Risk of Breast Cancer with Oral Contraceptive Use in Women with a Family History of Breast Cancer

Author: Dawn M. Grabrick, Lynn C. Hartmann, James R. Cerhan, et al.
Content Contributor: Abramson Cancer Center of the University of Pennsylvania
Last Reviewed: November 01, 2001

Reviewers: Li Liu, MD
Source: JAMA, Volume 284:1791-1798, (October) 2000

Précis: Some oral contraceptives may link to higher risk of developing breast cancer


Breast cancer is common and on the increase. Use of hormonal contraceptives is also common and is expected to increase worldwide. Whether hormonal contraceptives (OC) cause breast cancer is an important public health question, as well as one of great importance to women and men choosing their method of family planning. Thus, even a small increase in the risk of breast cancer in women using OCs would be important because of the frequency of the exposure. In this study, the researchers reported risk of developing breast cancer associated with OC use.


A total of 3396 blood relatives of breast cancer patients and 2754 women who married into families with breast cancer were included to determine whether OC use could increase risk of breast cancer in women with family history of breast cancer.

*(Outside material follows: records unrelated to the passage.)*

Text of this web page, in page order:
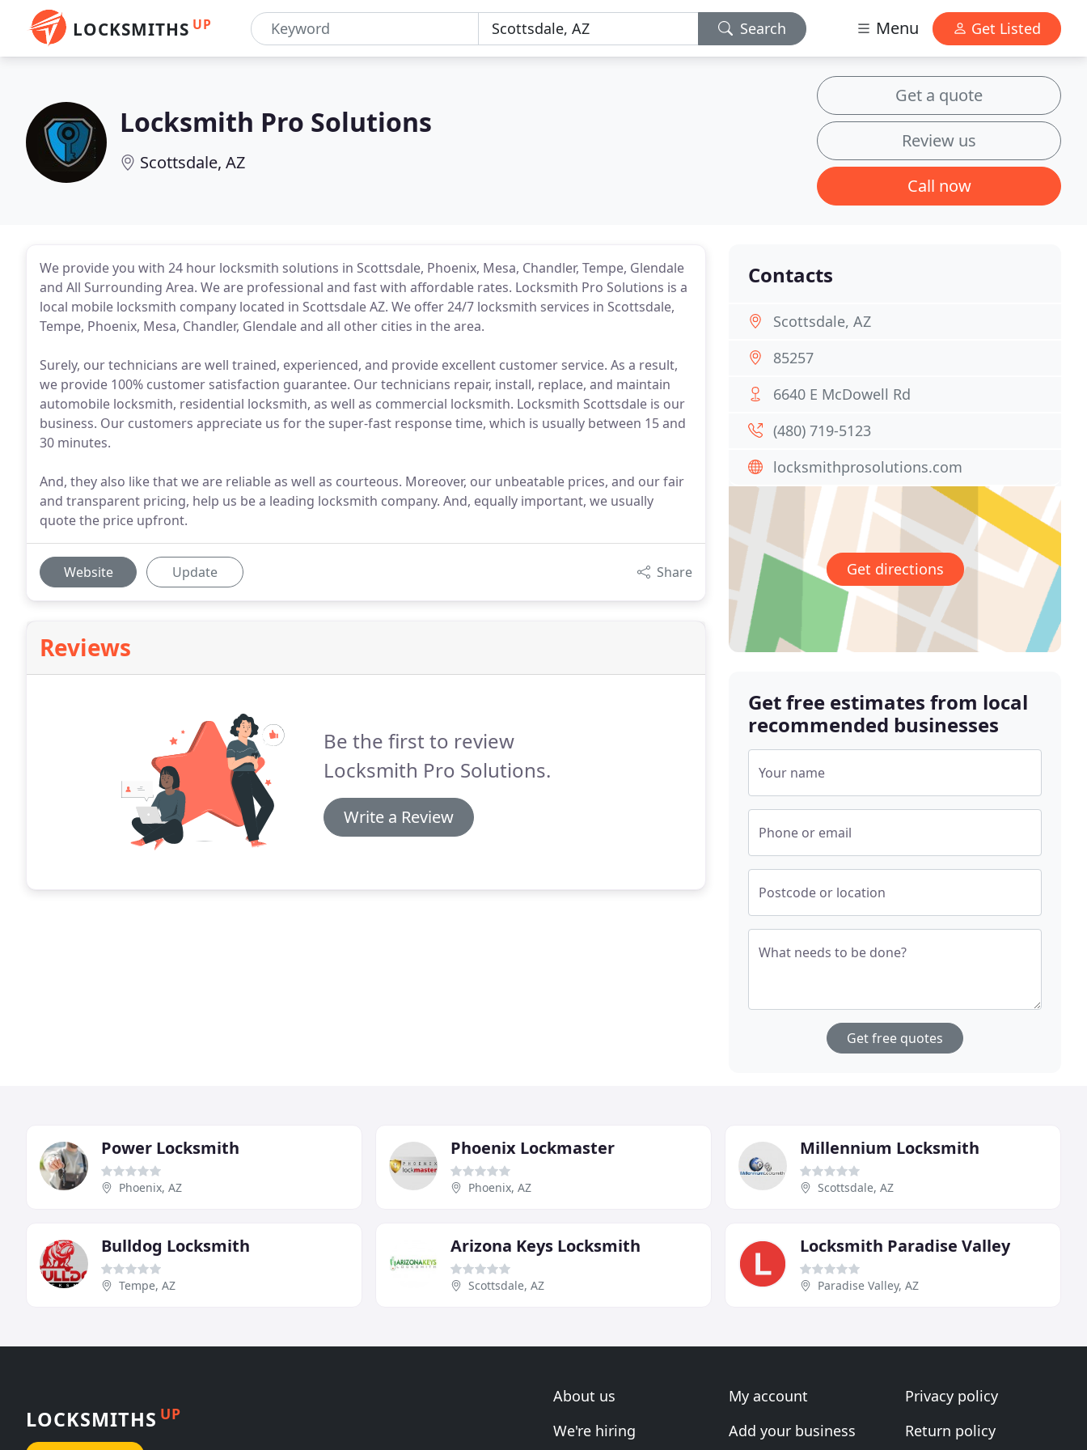
LOCKSMITHS UP Search Menu Get Listed
Locksmith Pro Solutions
Scottsdale, AZ
Get a quote
Review us
Call now
We provide you with 24 hour locksmith solutions in Scottsdale, Phoenix, Mesa, Chandler, Tempe, Glendale
and All Surrounding Area. We are professional and fast with affordable rates. Locksmith Pro Solutions is a
local mobile locksmith company located in Scottsdale AZ. We offer 24/7 locksmith services in Scottsdale,
Tempe, Phoenix, Mesa, Chandler, Glendale and all other cities in the area.
Surely, our technicians are well trained, experienced, and provide excellent customer service. As a result,
we provide 100% customer satisfaction guarantee. Our technicians repair, install, replace, and maintain
automobile locksmith, residential locksmith, as well as commercial locksmith. Locksmith Scottsdale is our
business. Our customers appreciate us for the super-fast response time, which is usually between 15 and
30 minutes.
And, they also like that we are reliable as well as courteous. Moreover, our unbeatable prices, and our fair
and transparent pricing, help us be a leading locksmith company. And, equally important, we usually
quote the price upfront.
Website Update Share
Reviews
Be the first to review
Locksmith Pro Solutions.
Write a Review
Contacts
Scottsdale, AZ
85257
6640 E McDowell Rd
(480) 719-5123
locksmithprosolutions.com
Get directions
Get free estimates from local
recommended businesses
Your name
Phone or email
Postcode or location
What needs to be done?
Get free quotes
Power Locksmith
Phoenix, AZ
Phoenix Lockmaster
Phoenix, AZ
Millennium Locksmith
Scottsdale, AZ
Bulldog Locksmith
Tempe, AZ
Arizona Keys Locksmith
Scottsdale, AZ
Locksmith Paradise Valley
Paradise Valley, AZ
LOCKSMITHS UP
About us
We're hiring
My account
Add your business
Privacy policy
Return policy
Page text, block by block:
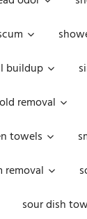
buildup
removal
towels
removal
sour dish
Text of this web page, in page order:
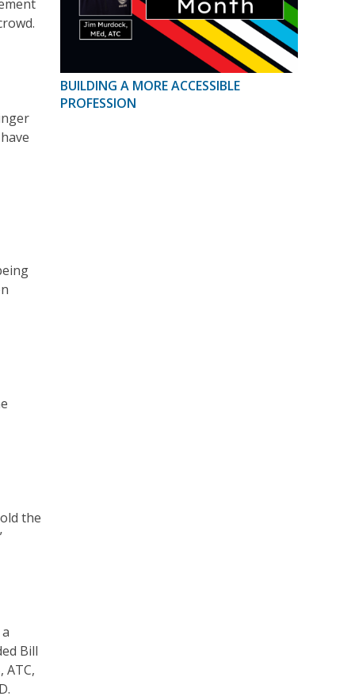
the
Bill
ATC,
BUILDING A MORE ACCESSIBLE
PROFESSION
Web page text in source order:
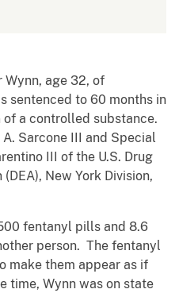
Wynn, age 32, of
sentenced to 60 months in
a controlled substance.
Sarcone III and Special
III of the U.S. Drug
New York Division,
fentanyl pills and 8.6
person. The fentanyl
make them appear as if
time, Wynn was on state
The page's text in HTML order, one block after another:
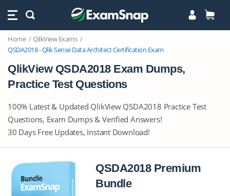
Home
QlikView Exams
QSDA2018 - Qlik Sense Data Architect Certification Exam
QlikView QSDA2018 Exam Dumps,
Practice Test Questions
100% Latest & Updated QlikView QSDA2018 Practice Test
Questions, Exam Dumps & Verified Answers!
30 Days Free Updates, Instant Download!
QSDA2018 Premium
Bundle
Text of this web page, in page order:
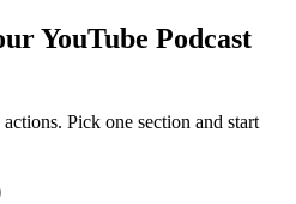
YouTube Podcast
Pick one section and start
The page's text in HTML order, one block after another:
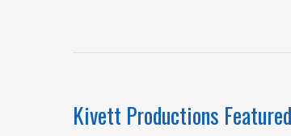
Kivett Productions
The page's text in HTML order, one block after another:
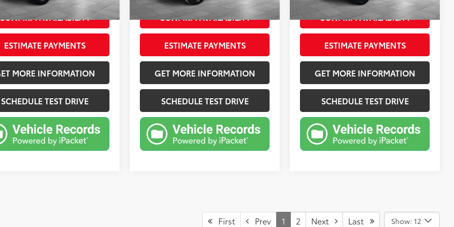
AVAILABILITY
ESTIMATE PAYMENTS
MORE INFORMATION
SCHEDULE TEST DRIVE
mi
Ext.: Iridescent Pearl Tricoat Int.:
CONFIRM AVAILABILITY
ESTIMATE PAYMENTS
GET MORE INFORMATION
SCHEDULE TEST DRIVE
Ext.: Summit White Int.: Jet Black
CONFIRM AVAILABILITY
ESTIMATE PAYMENTS
GET MORE INFORMATION
SCHEDULE TEST DRIVE
First Prev 1 2 Next Last Show: 12
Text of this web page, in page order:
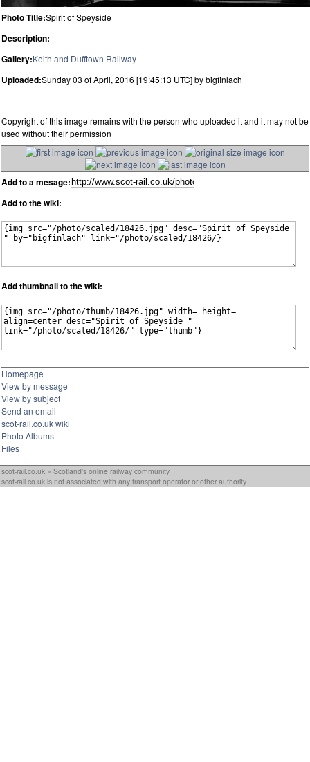
Photo Title:Spirit of Speyside
Description:
Gallery:Keith and Dufftown Railway
Uploaded:Sunday 03 of April, 2016 [19:45:13 UTC] by bigfinlach
Copyright of this image remains with the person who uploaded it and it may not be
used without their permission
Add to a mesage:
Add to the wiki:
Add thumbnail to the wiki:
Homepage
View by message
View by subject
Send an email
scot-rail.co.uk wiki
Photo Albums
Files
scot-rail.co.uk » Scotland's online railway community
scot-rail.co.uk is not associated with any transport operator or other authority
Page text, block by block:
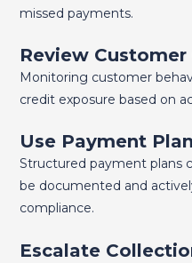
missed payments.
Review
Monitoring customer
credit exposure based on
Use Payment
Structured payment plans
be documented and
compliance.
Escalate
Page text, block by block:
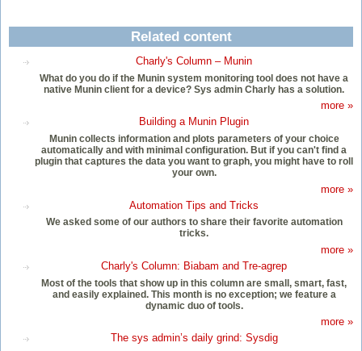
Related content
Charly's Column – Munin
What do you do if the Munin system monitoring tool does not have a
native Munin client for a device? Sys admin Charly has a solution.
more »
Building a Munin Plugin
Munin collects information and plots parameters of your choice
automatically and with minimal configuration. But if you can't find a
plugin that captures the data you want to graph, you might have to roll
your own.
more »
Automation Tips and Tricks
We asked some of our authors to share their favorite automation
tricks.
more »
Charly's Column: Biabam and Tre-agrep
Most of the tools that show up in this column are small, smart, fast,
and easily explained. This month is no exception; we feature a
dynamic duo of tools.
more »
The sys admin’s daily grind: Sysdig

  • Among the entire group of women, ever use of OCs was associated with a relative risk (RR) of 1.4 for breast cancer.
  • The association was significant only among sisters and daughters of breast cancer patients. They had 3.3 times the risk of sisters and daughters who never used OCs.
  • This elevated risk was seen only in those who used OCs for any duration prior to 1975. There was no association between any OC use after 1975 and the risk of breast cancer.

In this study, the use of early oral contraceptive formulations was associated with an increased risk of breast cancer in some women with a family history of the disease. This is particularly worrisome since women with an inherited predisposition to breast cancer also face an increased risk of ovarian cancer. OCs are considered to be the most powerful known chemopreventative agents for ovarian cancer (N Engl J Med 1998 Aug 13;339(7):424-8). Recent study demonstrated that low-dose OCs is effective in reducing ovarian cancer risk (Am J Epidemiol 2000 Aug 1;152(3):233-41). It would be interesting to see whether low-dose OCs will reduce the hormonal effect on the development of breast cancer.